• _Task directions_: Pictures are to be left out. Return exactly the lines below from the one with "Entretien avec Lionel Ruffel (206, 298)" up to and including the one with "awareness [192, 271]".

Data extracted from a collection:
·····
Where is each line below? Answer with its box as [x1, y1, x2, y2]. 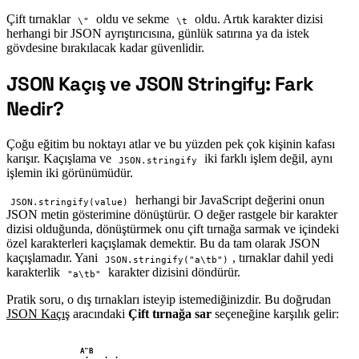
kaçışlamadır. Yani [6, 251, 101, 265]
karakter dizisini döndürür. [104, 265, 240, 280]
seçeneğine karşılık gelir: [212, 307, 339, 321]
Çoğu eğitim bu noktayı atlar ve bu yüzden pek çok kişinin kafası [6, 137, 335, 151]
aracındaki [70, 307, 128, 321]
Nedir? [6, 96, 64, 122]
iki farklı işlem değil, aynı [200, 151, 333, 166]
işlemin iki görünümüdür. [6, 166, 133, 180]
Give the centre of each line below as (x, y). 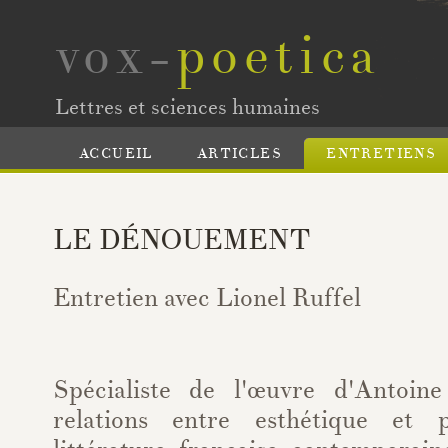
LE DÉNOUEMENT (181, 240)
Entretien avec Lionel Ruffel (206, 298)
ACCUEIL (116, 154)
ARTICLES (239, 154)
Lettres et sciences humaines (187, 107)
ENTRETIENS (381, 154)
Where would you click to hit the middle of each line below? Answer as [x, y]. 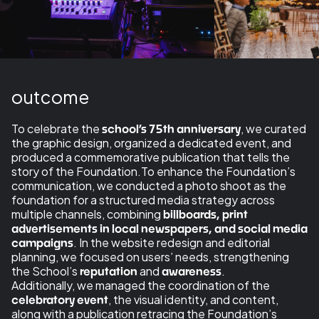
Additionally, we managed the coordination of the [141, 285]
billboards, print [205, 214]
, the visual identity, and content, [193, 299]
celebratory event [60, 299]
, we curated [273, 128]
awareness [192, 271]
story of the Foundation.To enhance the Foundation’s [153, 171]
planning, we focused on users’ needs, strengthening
·····
• _Your solution_:
Entretien avec Lionel Ruffel (206, 298)
ACCUEIL (116, 154)
ARTICLES (239, 154)
Lettres et sciences humaines (187, 107)
ENTRETIENS (381, 154)
Where would you click to hit the middle of each line below? Answer as [x, y]. 
Additionally, we managed the coordination of the [141, 285]
billboards, print [205, 214]
, the visual identity, and content, [193, 299]
celebratory event [60, 299]
, we curated [273, 128]
awareness [192, 271]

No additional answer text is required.